Original sin: How the law makes a crime of being female

“The justice system is the core of patriarchy,” Gudrun Jonsdottir told me. Jonsdottir has been part of the Icelandic women’s movement since the 1970s, a movement that initially drew attention to the prevalence of incest in Iceland – fathers raping daughters – before setting up refuge shelters. Through those shelters, women discovered the extent and abuses of prostitution: as more and more women came through the shelters to escape the sex trade, the women’s movement began fighting to abolish it. That goal was partly achieved when feminists saw the criminalisation of pimps and punters in 2010 after over a decade of activism. After this, though, Icelandic police had to be compelled to enforce the law. After all this work, when Jonsdottir says that the justice system is the core of patriarchy, she knows what she is talking about.

The justice system maintains male dominance in a variety of ways, notably in its endorsement and formalisation of industries like prostitution, its legitimisation of roles like that of the pimp and the punter. But even without such legislation, our very legal codes originated to protect the private property of men – with women constituting the most important form of property. This historic designation of women as property, never undone, means that courts still penalise women in contradictory ways: for not resisting assault with enough force, and also for self defense; for compliance to feminine norms, and for non-conformity; for having children or becoming pregnant, and for abortion. What is held in place by this inconsistency – or rather, this consistent penalisation of women for men’s actions – is men’s power to name, to define and to determine the course of the relationships or circumstances they share with women or girls.

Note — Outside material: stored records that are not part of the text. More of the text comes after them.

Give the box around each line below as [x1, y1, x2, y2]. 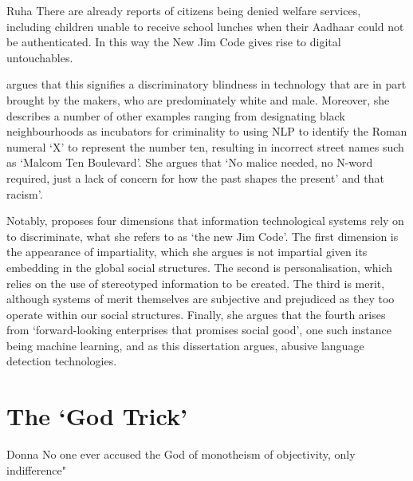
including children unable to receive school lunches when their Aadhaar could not [6, 18, 404, 34]
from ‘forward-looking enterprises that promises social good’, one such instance [6, 321, 391, 338]
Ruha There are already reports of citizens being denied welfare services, [6, 2, 361, 18]
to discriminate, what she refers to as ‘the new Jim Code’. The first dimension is [6, 227, 399, 244]
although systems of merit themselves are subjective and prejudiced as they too [6, 290, 395, 307]
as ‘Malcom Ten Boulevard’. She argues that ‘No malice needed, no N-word [6, 154, 373, 171]
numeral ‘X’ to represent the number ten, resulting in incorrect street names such [6, 138, 404, 155]
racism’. [6, 185, 43, 202]
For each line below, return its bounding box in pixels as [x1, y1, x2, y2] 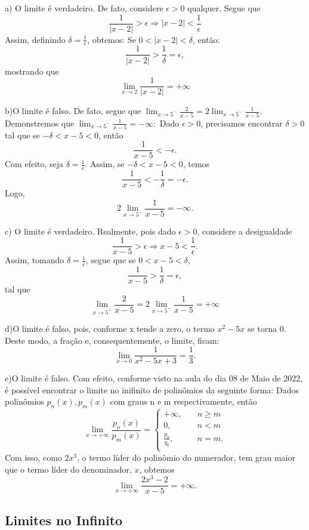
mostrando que [5, 64, 59, 77]
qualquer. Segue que [187, 2, 261, 14]
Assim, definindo [5, 33, 66, 45]
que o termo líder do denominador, [5, 463, 132, 475]
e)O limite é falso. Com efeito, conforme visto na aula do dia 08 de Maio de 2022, [5, 372, 303, 384]
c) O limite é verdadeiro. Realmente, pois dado [5, 224, 176, 237]
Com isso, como [5, 451, 62, 463]
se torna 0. [247, 322, 286, 335]

Femininity: A norm, a provocation to assault

The legal system does not only force women to fit into a small box, it places us in a no-win situation where any move can incriminate. One of the texts that has brought this home to me is Naomi Wolf’s The Beauty Myth, in which Wolf lists a number of sexual harrassment cases in the United States, the outcomes of which undermine one another. “United States law,” writes Wolf, “developed to protect the interests of the power structure by setting up a legal maze in which the beauty myth blocks each path so that no woman can “look right” and win.”

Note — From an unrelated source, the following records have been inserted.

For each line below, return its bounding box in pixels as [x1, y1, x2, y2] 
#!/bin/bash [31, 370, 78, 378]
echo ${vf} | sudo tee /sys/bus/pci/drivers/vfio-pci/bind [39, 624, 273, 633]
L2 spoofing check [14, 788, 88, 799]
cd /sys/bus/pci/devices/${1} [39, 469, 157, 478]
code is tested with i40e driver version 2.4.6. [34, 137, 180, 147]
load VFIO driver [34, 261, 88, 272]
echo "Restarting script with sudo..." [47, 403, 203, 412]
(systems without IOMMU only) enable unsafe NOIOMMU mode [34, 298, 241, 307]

Put in other words, the law will defend a male employer who insists on “feminine” workplace standards and dress codes, and also defend that employer if he claims that a woman’s feminine dress in the workplace provoked him to sexually harrass or assault her. “With these rulings,” Wolf summarises, “a woman’s beauty became at once her job and her fault.”

Wolf offers ample illustrations to make her point. She describes how in a Hopkins v Price-Waterhouse case, Hopkins was denied a partnership despite bringing in the most business of any employee. She was told she “needed to learn to ‘walk more femininely, talk more femininely, dress more femininely,’ and ‘wear makeup’.” In another case, a woman by the name of St. Cross lost her job because she was too “old” and too “ugly” – Craft lost hers because she was too “old”, too “ugly”, “unfeminine,” and didn’t dress right. The case Tamini v Howard Johnson Company, Inc, proved that “you can lose your job if you don’t wear make-up.”

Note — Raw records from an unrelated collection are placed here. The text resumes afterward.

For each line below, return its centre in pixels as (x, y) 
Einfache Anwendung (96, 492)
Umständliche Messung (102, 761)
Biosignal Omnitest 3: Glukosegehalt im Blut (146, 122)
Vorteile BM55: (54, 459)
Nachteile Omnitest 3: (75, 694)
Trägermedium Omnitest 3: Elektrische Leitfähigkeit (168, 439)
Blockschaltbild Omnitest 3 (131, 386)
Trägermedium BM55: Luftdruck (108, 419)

So, do these cases prove that the law will treat a woman fairly in employment disputes if she looks the part? We know that they don’t. Wolf mentions Policewoman Nancy Fahdl, who was fired because she looked ‘too much like a lady’; and Michelle Vinson, who took a sex discrimination case against Meritor Savings Bank in 1986. “Vinson was young and ‘beautiful’ and carefully dressed. The district court ruled that her appearance counted against her…. “provocative” dress could… decide whether her harrassment was ‘welcome’… Her beauty in her clothes was admitted as evidence to prove that she welcomed rape from her employer.”

In the ultimate expression of this contradictory standard, the Diaz v Coleman case, “a dress code of short skirts was set by an employer who allegedly sexually harrassed his female employees because they complied with it,” writes Wolf. What is at stake in each case like this is not only a set of misogynist rules that women alone are expected to comply with – but male power and capacity to dictate and redefine the rules at will.

Self defense: Forbidden act, but necessary evidence

The court cases that Wolf discusses around workplace dress codes and sexual harrassment demonstrate how women are penalised both for compliance and for resistance to sexist norms. What is at stake in each case is rape culture: men’s power to rape with impunity, since women are guilty at the outset.

When rape cases are taken to court, women are expected to provide evidence of resistance. In the film Consent, which documents the court hearings following Louise Nicholas’ well-known complaints of gang rape committed by policemen, a defense lawyer challenges Nicholas. “You didn’t try, Mrs. Nicholas – you didn’t try,” he says. “You didn’t shout, you didn’t walk out, you didn’t push them off. You said, “Guys, I’m not into this.” That’s what you are telling us.” Nicholas replies in her own defense, “That’s all I could do.”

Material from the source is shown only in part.